Title: Is it okay to attend a Same Sex Wedding?
Post by: Änσnymσus on July 05, 2019, 05:45:47 PM
I say no.  Even most Novus Ordo websites confirm my no. 

If one of you had a cousin or niece who was getting married to a member of the same sex would you attend the reception, just to keep the peace in the family?

Title: Re: Is it okay to attend a Same Sex Wedding?
Post by: Nadir on July 05, 2019, 06:04:20 PM
There is no such thing as same sex marriage, so how is it possible to attend something that doesn't exist? 
Title: Re: Is it okay to attend a Same Sex Wedding?
Post by: Änσnymσus on July 05, 2019, 06:10:40 PM
No.  

Not even the reception.  The reception is like a celebration of the marriage; why celebrate something that is not only not a marriage but an abomination?  
Title: Re: Is it okay to attend a Same Sex Wedding?
Post by: Mega-fin on July 05, 2019, 06:56:55 PM
If your niece or nephew started murdering people, would you get together afterwards to celebrate their new life of crime to keep peace in the family?

You cannot serve both God and mammon.

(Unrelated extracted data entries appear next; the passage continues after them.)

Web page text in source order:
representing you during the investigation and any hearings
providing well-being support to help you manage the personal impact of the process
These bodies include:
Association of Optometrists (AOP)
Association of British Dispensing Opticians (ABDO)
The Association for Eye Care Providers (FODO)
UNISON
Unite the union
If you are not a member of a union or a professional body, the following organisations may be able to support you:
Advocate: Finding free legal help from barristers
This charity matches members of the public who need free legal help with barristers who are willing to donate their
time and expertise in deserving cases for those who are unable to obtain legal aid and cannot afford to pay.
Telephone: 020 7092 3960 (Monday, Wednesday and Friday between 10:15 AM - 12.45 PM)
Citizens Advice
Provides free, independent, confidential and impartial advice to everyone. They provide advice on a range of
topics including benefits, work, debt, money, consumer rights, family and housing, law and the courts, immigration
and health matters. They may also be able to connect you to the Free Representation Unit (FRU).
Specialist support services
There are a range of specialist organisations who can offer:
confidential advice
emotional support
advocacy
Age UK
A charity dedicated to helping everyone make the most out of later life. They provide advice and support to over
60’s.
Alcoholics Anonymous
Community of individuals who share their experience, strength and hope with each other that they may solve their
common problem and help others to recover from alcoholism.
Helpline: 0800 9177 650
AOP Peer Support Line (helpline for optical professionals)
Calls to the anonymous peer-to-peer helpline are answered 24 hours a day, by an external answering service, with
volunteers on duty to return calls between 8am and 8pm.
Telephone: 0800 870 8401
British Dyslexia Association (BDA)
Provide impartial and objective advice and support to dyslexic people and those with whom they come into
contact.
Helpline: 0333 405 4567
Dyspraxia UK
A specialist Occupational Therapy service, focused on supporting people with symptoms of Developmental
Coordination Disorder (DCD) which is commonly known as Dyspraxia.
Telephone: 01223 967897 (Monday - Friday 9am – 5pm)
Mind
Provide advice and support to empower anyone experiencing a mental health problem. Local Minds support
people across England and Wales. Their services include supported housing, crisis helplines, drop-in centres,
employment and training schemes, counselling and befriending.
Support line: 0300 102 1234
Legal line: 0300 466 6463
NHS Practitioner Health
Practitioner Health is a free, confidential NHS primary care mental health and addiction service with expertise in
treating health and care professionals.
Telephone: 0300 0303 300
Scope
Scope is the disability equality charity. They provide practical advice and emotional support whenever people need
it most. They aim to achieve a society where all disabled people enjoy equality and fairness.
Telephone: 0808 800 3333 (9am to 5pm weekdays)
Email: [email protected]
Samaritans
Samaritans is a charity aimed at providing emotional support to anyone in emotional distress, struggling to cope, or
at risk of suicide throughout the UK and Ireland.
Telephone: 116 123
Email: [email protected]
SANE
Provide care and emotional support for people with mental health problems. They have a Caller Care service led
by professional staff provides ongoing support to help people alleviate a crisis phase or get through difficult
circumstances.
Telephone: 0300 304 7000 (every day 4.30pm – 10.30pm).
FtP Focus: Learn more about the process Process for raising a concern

Sodomy and lesbianism is a sin that cries to Heaven for vengeance, should we go just to make sure auntie Margaret doesn’t think we’re too backwards and hateful? Then Our Lord will not say “Well done, good and faithful servant,” but instead “begins from me” because we loved creatures more then Him. 
Title: Re: Is it okay to attend a Same Sex Wedding?
Post by: Änσnymσus on July 05, 2019, 07:14:30 PM
It cannot be right to condone, let alone celebrate a fundamentally sinful act.  
Title: Re: Is it okay to attend a Same Sex Wedding?
Post by: Ladislaus on July 05, 2019, 09:13:29 PM
You're seriously asking this?

poche, that you?
Title: Re: Is it okay to attend a Same Sex Wedding?
Post by: Änσnymσus on July 05, 2019, 09:19:13 PM
You're seriously asking this?

poche, that you?
It does seem incredible that anyone on CI would need to ask.  
Title: Re: Is it okay to attend a Same Sex Wedding?
Post by: Änσnymσus on July 05, 2019, 09:28:01 PM
No!  Why would you even want to attend?  This isn't a matter of showing basic respect, ie. attending a non-Catholic funeral for family or professional reasons.  It's a matter of celebrating mortal sin.  You probably can't do or say anything to stop the people; they're going to do what they want.  My best advice to those who know that voicing or otherwise making the truth known will make matters worse, drive the people further into sin, is to ignore the so-called marriage and avoid those involved as much as possible.  Treat them as you would strangers.  If you must interact with them, be cordial, be polite, be brief, and be gone!  
If this means cutting family ties, so be it.  Replace them with friends of sound moral character.  If you can't find any, keep to yourself and give more time to God. 
Title: Re: Is it okay to attend a Same Sex Wedding?
Post by: ByzCat3000 on July 05, 2019, 10:57:34 PM
You're seriously asking this?

poche, that you?
I dislike the annonymous feature a decent chunk of the time (not any time, I get that some questions are genuinely of a sensetive nature) but yeah this one majorly made me jump.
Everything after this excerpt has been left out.